16) Plastic bags can be your savior in wet and/or cold weather. Plastic
bags placed on your feet before putting on socks, plastic inside your
leg warmers or on your chest can help cut the cold dramatically.
17) Food labeling is not the same as it is in the US. For example,
the Nutrasweet label is not found on diet soda, so beware.
18) I take 2-3 energy bars for use from the time my plane touches down
and I have my bike together and have hit the road.
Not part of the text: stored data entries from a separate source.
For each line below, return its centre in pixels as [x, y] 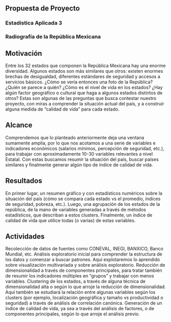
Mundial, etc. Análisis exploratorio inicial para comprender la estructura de [84, 254]
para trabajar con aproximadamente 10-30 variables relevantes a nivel [79, 154]
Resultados [24, 181]
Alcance [19, 125]
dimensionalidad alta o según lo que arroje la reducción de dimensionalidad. [86, 287]
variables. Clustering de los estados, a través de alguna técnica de [76, 282]
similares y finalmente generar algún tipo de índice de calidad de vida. [79, 165]
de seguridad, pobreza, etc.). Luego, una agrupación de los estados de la [83, 204]
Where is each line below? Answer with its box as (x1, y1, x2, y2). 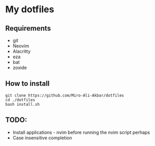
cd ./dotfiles (5, 97, 36, 103)
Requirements (5, 24, 51, 33)
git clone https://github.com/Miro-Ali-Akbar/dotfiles (5, 93, 124, 98)
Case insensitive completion (12, 134, 72, 141)
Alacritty (12, 48, 31, 54)
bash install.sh (5, 102, 40, 107)
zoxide (12, 65, 27, 70)
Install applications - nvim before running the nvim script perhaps (12, 129, 150, 135)
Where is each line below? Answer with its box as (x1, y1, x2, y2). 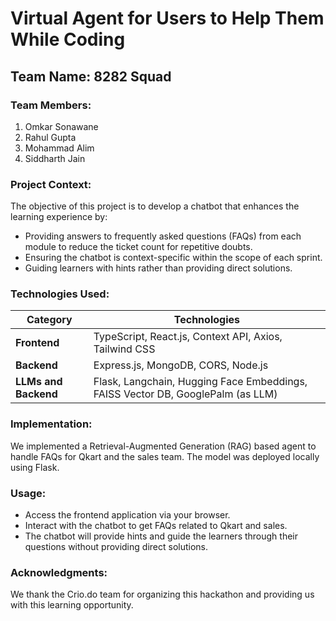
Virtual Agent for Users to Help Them (10, 7, 325, 30)
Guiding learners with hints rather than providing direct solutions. (24, 262, 293, 274)
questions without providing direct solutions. (24, 541, 208, 553)
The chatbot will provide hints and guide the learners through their (24, 530, 299, 542)
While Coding (10, 28, 126, 51)
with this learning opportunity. (10, 599, 134, 611)
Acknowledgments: (10, 565, 108, 579)
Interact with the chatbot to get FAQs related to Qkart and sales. (24, 520, 288, 532)
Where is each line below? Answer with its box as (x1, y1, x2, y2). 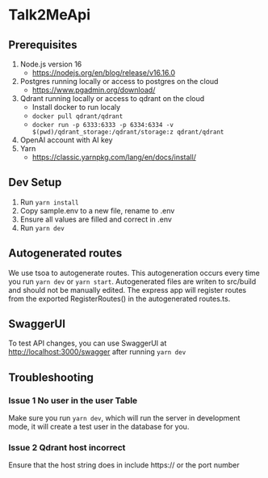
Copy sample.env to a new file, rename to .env (19, 205, 175, 215)
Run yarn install (19, 197, 79, 207)
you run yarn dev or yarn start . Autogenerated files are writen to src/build (8, 277, 257, 286)
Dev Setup (8, 176, 62, 189)
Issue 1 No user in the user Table (8, 395, 138, 406)
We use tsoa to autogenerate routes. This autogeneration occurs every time (8, 268, 260, 277)
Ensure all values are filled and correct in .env (19, 214, 172, 224)
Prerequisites (8, 38, 77, 52)

There are a lot of
things to do when you arrive at the airport and before you reach your
first town. Having an easy source of food makes those hectic moments
19) if you are going to leave your bike box at the airport (or hotel)
you can stash things like extra clothes, et. al. to make the trip over
and the return a little more comfortable and hygenic.
20) rather than change your foreign currency back to US money when you
return home, save it for future use when you return for your next adventure.
21) There is an interesting effect that seems to occur in Europe. Early
in the morning the combination of low light and some haze can make it look
like a bad day of weather is coming. However, once the sun climbs a bit
in the sky, everything burns off and a glorious day arrives.
22) In Italy, it is cheaper to mail packages back to the states if you
give the customs officials the permission to open the parcel when it is
leaving the country.
23) One way to make a great vacation with a short amount of time is to
arrange a one way drop-off car which can be used to get you to the prime
cycling territory quickly. Arranging for the car in the states can save
a lot of money.
24) People like to smoke a lot in Europe, especially in their hotel rooms.
If your hotel room is filling up with smoke, place a towel against the
floor of the door jam to stop the flow.
25) If you anticipate doing any cycling in your street clothes, you might
want to think about including a seatcover. The seatcover keeps any
grease, grime, etc. on your saddle from transferring to your good clothes.
26) A neat trick for drying out wet cycling shoes is to pack them tightly
with dry newspaper. I have had totally soaked shoes dry out overnight.
27) Some antibiotics increase your sensitivity to sunlight. Be certain that
you know what the side effects of your medications are before you leave on your
28) On the top of many of the mountain passes, the shop(s) selling postcards
usually has a rubber stamp. Geting your postcards stamped on top of the pass
makes them more "official" ("you were there") in some circles.